**EXERCISE INSTRUCTIONS**
Could you copy every line of the data that contains the word "experts"?

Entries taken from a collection
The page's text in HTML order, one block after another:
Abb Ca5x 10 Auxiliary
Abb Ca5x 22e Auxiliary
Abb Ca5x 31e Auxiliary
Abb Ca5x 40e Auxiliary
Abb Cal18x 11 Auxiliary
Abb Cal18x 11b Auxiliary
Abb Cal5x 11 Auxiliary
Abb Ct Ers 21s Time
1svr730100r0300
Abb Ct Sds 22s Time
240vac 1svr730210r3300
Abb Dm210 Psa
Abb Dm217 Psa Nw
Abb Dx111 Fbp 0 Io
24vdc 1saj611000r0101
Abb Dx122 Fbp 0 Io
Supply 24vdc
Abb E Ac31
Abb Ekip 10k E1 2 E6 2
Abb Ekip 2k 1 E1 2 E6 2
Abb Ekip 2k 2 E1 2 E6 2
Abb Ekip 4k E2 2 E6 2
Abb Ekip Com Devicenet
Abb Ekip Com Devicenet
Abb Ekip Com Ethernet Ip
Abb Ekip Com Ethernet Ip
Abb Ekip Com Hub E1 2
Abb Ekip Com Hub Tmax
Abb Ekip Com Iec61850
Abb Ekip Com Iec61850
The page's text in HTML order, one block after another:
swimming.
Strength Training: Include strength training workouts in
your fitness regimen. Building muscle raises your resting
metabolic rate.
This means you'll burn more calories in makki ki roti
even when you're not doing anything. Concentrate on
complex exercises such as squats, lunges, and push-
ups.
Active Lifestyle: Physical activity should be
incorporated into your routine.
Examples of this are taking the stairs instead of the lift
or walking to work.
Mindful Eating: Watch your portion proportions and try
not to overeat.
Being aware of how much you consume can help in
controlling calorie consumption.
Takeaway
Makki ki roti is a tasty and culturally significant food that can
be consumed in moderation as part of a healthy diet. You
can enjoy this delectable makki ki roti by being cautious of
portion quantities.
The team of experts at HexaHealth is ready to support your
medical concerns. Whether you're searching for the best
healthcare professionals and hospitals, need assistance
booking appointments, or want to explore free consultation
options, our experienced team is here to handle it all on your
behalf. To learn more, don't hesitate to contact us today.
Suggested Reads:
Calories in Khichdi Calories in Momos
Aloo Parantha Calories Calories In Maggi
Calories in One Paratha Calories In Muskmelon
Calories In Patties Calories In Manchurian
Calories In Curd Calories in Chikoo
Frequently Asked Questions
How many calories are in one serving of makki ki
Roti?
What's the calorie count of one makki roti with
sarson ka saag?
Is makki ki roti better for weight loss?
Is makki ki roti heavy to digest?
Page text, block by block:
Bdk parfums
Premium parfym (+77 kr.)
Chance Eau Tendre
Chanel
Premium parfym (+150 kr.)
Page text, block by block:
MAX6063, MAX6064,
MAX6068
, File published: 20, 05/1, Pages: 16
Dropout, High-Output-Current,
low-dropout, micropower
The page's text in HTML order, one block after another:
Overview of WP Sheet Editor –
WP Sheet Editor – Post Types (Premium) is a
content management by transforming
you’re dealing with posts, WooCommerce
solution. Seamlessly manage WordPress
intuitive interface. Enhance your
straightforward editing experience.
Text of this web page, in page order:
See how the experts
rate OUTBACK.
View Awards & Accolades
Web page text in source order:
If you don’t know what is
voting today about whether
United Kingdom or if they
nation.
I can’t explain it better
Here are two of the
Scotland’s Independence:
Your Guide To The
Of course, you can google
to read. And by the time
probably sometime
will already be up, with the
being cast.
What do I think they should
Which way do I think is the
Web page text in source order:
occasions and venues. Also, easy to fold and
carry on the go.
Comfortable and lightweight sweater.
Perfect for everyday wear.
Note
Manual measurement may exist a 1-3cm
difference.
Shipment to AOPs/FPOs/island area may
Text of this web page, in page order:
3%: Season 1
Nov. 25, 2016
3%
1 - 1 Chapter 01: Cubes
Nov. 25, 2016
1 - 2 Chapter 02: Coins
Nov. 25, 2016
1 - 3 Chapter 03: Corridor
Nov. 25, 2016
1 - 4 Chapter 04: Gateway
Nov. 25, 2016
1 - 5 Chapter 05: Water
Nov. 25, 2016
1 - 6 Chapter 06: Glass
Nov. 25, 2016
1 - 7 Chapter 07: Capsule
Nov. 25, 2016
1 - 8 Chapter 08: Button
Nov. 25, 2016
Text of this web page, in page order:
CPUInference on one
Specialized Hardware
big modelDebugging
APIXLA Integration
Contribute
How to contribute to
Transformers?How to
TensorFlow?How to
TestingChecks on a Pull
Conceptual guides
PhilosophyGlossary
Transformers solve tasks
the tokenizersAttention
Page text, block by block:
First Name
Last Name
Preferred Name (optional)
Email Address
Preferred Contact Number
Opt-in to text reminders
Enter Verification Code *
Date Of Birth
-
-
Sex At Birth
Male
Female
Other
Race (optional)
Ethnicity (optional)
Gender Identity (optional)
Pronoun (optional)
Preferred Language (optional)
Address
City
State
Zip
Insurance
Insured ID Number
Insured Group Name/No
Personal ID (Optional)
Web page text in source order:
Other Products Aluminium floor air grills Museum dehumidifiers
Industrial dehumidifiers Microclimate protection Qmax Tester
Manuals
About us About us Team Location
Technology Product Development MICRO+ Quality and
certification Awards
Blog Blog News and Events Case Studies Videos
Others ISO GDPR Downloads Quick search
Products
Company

**ANSWER BOX**
The team of experts at HexaHealth is ready to support your
See how the experts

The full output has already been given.